_Action item_. Out of the data below, copy every line with the string "example".

_Entries provided_.
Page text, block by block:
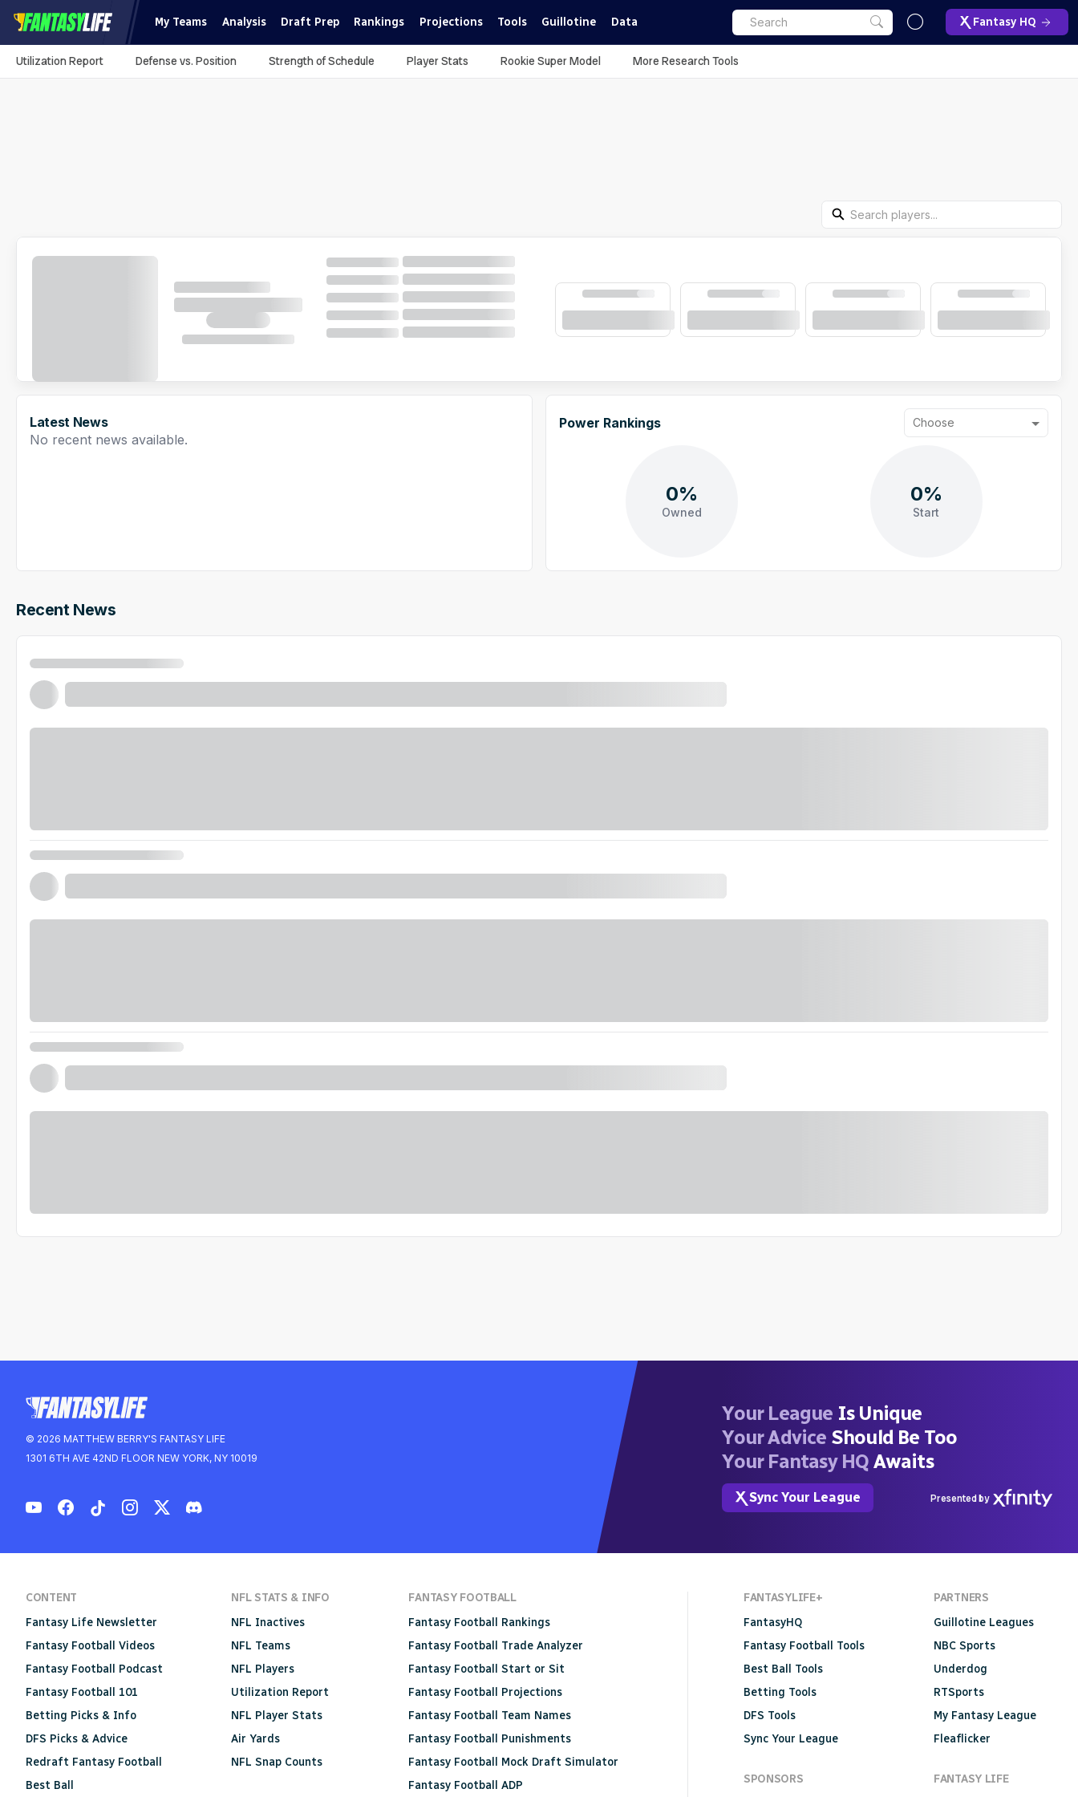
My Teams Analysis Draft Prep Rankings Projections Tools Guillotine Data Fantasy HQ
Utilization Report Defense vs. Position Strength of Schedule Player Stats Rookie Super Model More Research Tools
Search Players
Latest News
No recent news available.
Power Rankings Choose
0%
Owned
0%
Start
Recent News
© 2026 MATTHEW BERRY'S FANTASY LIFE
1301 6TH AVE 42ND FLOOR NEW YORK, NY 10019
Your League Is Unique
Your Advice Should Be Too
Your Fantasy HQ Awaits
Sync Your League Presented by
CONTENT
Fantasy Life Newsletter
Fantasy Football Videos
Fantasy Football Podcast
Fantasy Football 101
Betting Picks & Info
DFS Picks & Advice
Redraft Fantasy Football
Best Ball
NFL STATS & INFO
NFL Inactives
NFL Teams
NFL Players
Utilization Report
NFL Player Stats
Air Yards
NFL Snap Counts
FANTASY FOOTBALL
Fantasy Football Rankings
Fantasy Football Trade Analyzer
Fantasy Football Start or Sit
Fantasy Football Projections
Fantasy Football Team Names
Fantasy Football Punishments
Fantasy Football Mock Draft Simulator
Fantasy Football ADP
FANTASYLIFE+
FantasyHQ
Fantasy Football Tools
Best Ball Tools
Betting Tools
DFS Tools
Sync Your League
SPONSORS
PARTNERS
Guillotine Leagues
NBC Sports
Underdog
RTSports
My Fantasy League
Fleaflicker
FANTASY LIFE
--
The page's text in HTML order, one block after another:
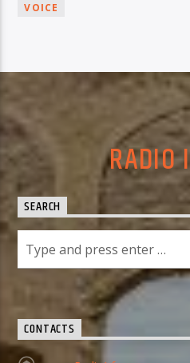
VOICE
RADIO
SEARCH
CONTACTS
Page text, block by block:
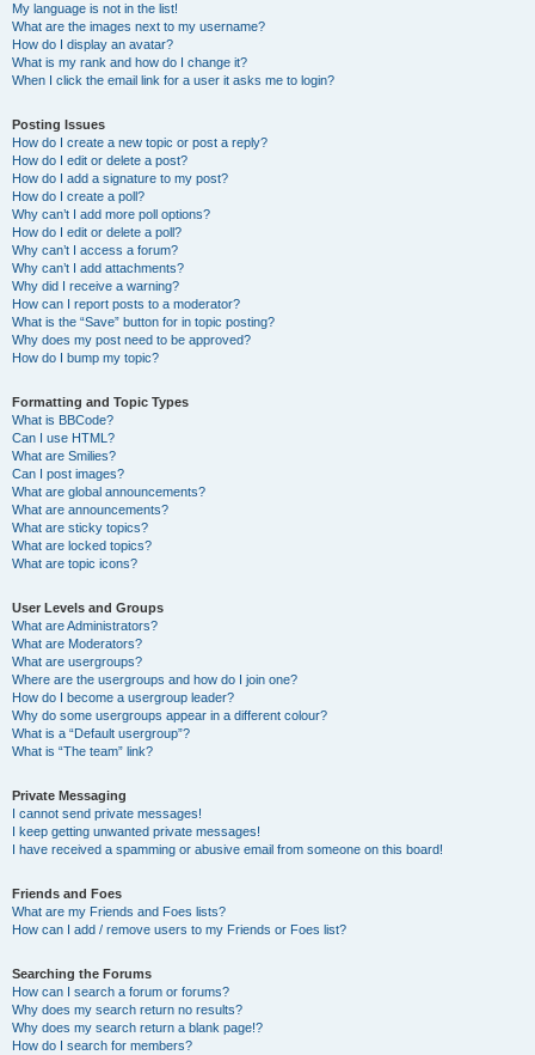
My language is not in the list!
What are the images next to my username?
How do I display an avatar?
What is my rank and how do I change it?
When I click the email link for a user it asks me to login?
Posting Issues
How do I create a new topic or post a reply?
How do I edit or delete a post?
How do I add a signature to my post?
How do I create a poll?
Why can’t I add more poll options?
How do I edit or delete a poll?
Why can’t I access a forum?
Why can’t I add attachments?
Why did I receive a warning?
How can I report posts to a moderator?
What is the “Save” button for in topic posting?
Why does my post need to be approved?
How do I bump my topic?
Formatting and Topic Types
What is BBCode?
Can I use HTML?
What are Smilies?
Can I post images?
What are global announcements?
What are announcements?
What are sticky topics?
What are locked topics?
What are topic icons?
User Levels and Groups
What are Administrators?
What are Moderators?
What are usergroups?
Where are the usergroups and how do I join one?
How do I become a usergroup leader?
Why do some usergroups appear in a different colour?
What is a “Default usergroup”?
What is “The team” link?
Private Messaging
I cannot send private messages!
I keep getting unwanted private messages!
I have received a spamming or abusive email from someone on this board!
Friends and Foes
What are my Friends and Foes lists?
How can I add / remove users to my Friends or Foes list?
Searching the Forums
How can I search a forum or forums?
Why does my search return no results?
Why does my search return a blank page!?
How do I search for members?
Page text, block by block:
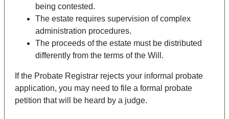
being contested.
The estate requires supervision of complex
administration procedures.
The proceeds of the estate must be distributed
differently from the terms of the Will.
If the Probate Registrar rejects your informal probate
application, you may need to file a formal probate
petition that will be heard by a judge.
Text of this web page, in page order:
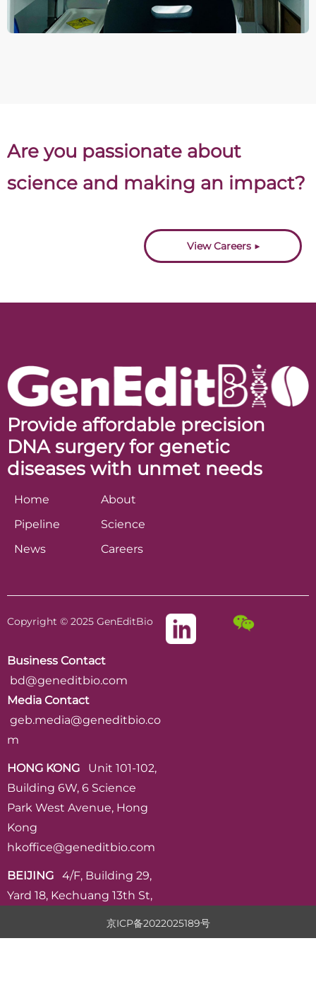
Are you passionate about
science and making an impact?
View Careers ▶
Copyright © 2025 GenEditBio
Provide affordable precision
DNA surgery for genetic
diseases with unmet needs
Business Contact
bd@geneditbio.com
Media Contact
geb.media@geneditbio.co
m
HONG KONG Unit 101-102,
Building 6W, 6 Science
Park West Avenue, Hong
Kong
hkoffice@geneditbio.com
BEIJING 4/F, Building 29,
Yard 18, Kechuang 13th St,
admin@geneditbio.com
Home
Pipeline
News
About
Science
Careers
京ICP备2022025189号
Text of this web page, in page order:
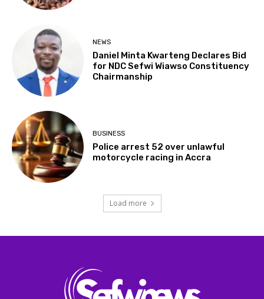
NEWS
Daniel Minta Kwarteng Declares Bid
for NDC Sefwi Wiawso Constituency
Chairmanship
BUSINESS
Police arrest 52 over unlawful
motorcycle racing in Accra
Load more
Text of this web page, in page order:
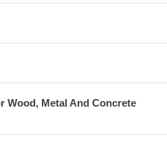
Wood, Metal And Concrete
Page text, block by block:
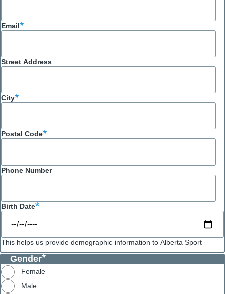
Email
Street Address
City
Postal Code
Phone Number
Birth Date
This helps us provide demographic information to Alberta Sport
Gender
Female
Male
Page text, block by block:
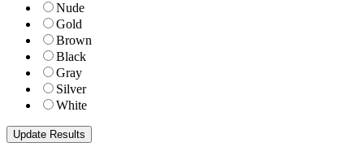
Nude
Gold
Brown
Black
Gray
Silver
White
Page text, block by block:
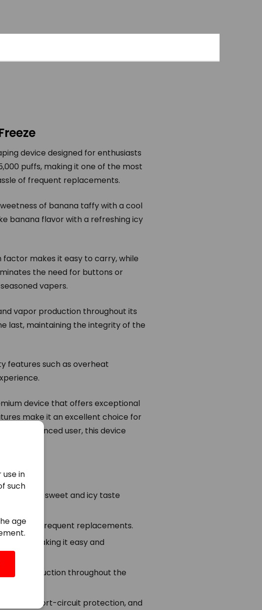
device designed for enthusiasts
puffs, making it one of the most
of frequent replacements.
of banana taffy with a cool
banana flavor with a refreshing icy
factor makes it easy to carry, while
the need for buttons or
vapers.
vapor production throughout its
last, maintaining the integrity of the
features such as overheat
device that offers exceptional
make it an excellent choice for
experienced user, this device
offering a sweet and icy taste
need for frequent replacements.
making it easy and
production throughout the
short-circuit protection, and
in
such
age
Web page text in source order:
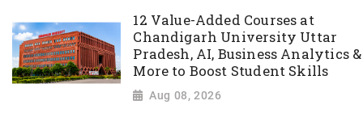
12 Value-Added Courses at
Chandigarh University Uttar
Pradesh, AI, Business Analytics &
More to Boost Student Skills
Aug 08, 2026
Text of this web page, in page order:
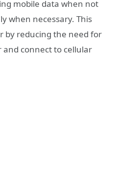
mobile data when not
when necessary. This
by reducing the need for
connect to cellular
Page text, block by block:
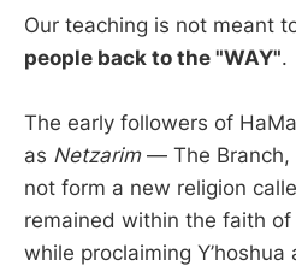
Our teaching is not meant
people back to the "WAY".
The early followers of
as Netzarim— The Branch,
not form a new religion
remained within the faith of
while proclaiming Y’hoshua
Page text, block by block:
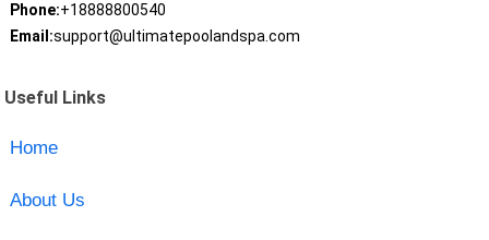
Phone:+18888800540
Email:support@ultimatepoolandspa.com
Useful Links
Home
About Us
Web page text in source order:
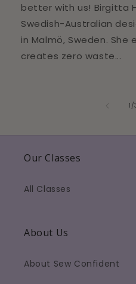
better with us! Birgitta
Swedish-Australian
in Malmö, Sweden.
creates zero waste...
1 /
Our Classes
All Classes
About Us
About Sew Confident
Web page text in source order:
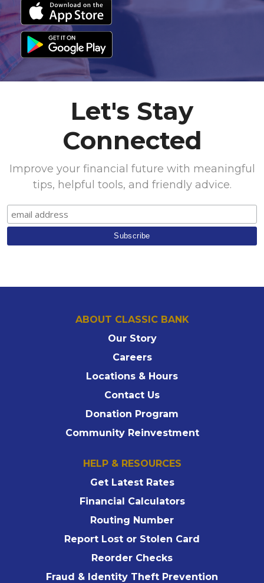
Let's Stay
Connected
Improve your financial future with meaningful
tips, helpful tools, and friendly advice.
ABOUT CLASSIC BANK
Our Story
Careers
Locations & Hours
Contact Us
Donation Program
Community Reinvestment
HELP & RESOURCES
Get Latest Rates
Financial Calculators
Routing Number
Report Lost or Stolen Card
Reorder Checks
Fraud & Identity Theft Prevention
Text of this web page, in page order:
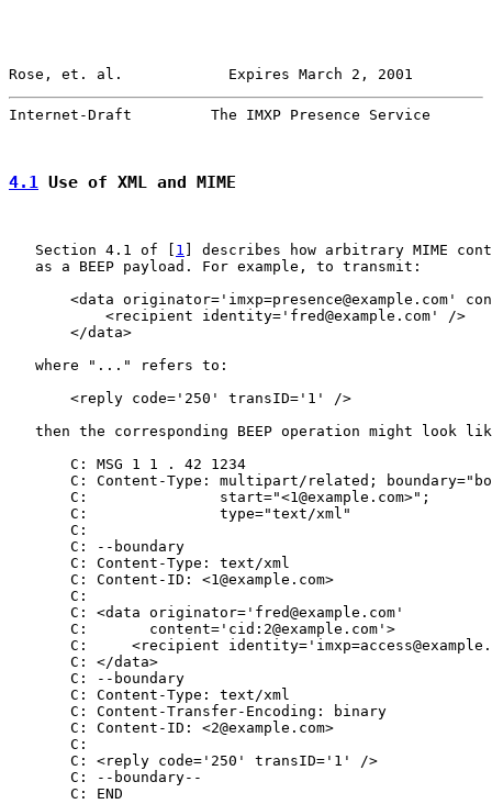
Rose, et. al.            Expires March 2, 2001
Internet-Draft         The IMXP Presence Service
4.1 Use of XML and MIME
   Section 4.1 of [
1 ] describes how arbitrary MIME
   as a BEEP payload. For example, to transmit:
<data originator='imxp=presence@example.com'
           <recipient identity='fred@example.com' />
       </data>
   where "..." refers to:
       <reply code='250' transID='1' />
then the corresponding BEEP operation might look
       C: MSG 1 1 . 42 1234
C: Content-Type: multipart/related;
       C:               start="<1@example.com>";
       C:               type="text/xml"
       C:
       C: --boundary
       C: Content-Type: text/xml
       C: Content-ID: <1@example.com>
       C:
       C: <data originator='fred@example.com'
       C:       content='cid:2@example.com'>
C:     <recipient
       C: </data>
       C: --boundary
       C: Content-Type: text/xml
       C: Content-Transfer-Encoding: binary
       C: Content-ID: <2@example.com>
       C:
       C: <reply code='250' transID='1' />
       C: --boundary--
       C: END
* * *
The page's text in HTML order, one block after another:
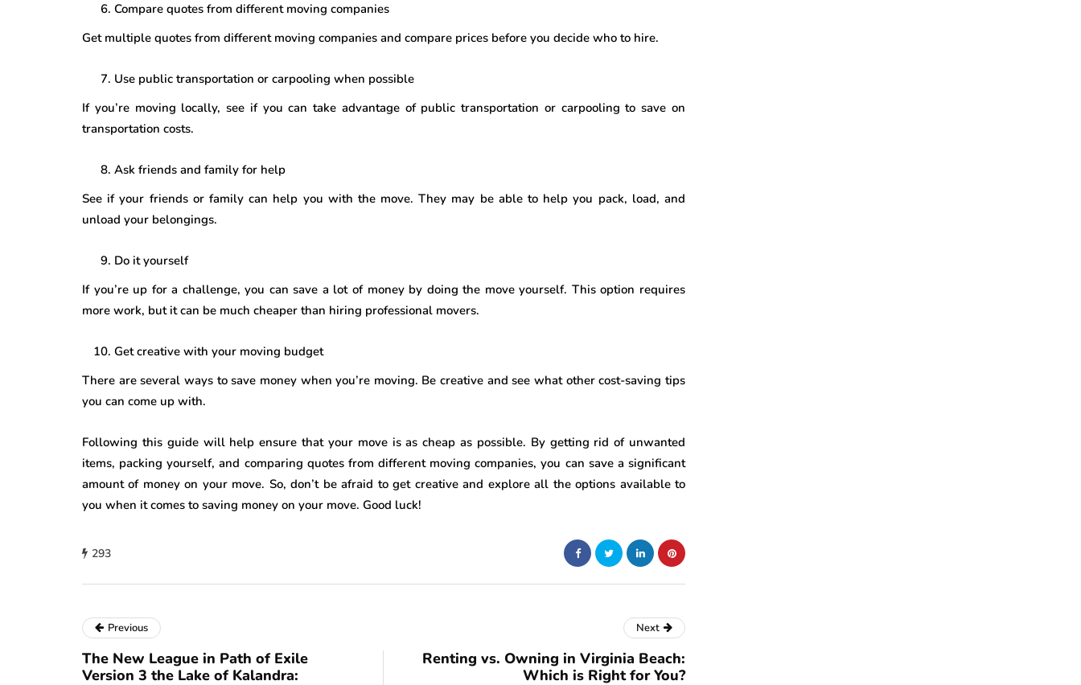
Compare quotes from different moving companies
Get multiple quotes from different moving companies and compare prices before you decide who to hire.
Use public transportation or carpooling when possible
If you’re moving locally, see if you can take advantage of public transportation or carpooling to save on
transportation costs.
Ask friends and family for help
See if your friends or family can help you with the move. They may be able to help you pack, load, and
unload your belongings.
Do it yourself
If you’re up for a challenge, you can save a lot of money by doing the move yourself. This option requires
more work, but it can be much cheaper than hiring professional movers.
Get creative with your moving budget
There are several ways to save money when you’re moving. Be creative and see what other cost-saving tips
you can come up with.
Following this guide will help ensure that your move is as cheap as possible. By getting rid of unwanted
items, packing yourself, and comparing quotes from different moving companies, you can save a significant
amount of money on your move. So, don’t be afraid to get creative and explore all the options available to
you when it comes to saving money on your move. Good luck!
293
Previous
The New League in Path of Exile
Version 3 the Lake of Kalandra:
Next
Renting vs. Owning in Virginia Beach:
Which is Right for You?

_Result of this task_.
   as a BEEP payload. For example, to transmit:
<data originator='imxp=presence@example.com'
           <recipient identity='fred@example.com' />
       C:               start="<1@example.com>";
       C: Content-ID: <1@example.com>
       C: <data originator='fred@example.com'
       C:       content='cid:2@example.com'>
       C: Content-ID: <2@example.com>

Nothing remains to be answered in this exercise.